This project modifies the bot_runner.py server to launch a new machine for each user session. This is a recommended approach for production vs. running shell processess as your deployment will quickly run out of system resources under load.

To speed up machine boot times, we also download and cache Silero VAD as part of the Dockerfile (install_deps.py). If you are using other custom models, you can add them here too.

For this example, we are using Daily as a WebRTC transport and provisioning a new room and token for each session. You can use another transport, such as WebSockets, by modifying the bot.py and bot_runner.py files accordingly.

Setting up your fly.io deployment

Create your fly.toml file

You can copy the example-fly.toml as a reference. Be sure to change the app name to something unique.

Create your .env file

Copy the base env.example to .env and enter the necessary API keys.

FLYFLY_APP_NAME should match that in the fly.toml file.

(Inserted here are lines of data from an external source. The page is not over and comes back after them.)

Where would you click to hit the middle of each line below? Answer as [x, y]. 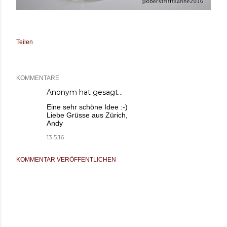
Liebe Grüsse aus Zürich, [87, 115]
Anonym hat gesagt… [85, 92]
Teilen [25, 42]
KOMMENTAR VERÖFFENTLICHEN [66, 159]
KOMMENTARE [38, 78]
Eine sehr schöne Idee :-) [87, 107]
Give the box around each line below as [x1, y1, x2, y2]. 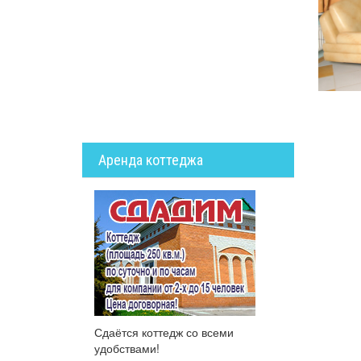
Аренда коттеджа [98, 151, 203, 168]
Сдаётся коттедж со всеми [94, 324, 234, 340]
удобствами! [94, 340, 160, 356]
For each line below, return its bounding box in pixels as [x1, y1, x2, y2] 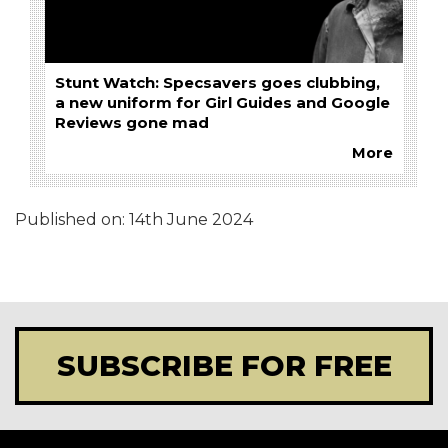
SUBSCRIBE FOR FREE [56, 347, 392, 383]
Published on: [15, 209, 129, 229]
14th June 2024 [129, 209, 253, 229]
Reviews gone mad [55, 113, 209, 132]
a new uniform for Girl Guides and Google [55, 93, 390, 112]
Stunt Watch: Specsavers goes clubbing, [55, 73, 380, 92]
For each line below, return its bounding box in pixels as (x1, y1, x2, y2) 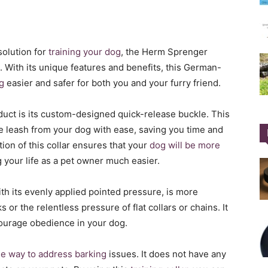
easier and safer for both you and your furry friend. (4, 77, 221, 89)
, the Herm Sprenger (121, 46, 208, 57)
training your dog (48, 46, 121, 57)
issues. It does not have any (106, 248, 226, 260)
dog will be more (150, 139, 220, 151)
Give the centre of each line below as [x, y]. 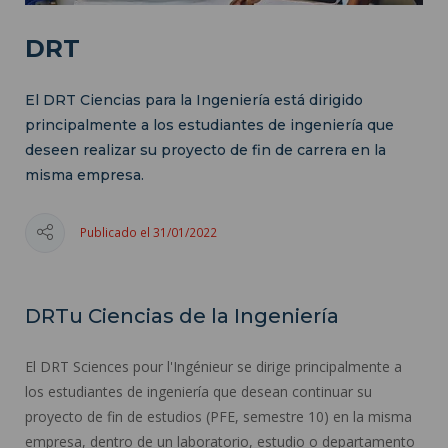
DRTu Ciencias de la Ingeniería [182, 315]
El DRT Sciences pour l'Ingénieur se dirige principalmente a [213, 366]
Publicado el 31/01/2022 [148, 232]
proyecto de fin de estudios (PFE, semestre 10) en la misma [218, 416]
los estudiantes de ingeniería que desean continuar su [198, 391]
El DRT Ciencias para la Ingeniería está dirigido [194, 99]
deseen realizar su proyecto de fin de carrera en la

Launch a new fly.io project

fly launch or fly launch --org your-org-name

Set the necessary app secrets from your .env

Note: you can do this manually via the fly.io dashboard under the "secrets" sub-section of your deployment (e.g. "https://fly.io/apps/fly-app-name/secrets") or run the following terminal command:

cat .env | tr '\n' ' ' | xargs flyctl secrets set

Deploy your machine

fly deploy

Connecting to your bot

Send a post request to your running fly.io instance:

curl --location --request POST 'https://YOUR_FLY_APP_NAME/start_bot'

This request will wait until the machine enters into a starting state, before returning the a room URL and token to join.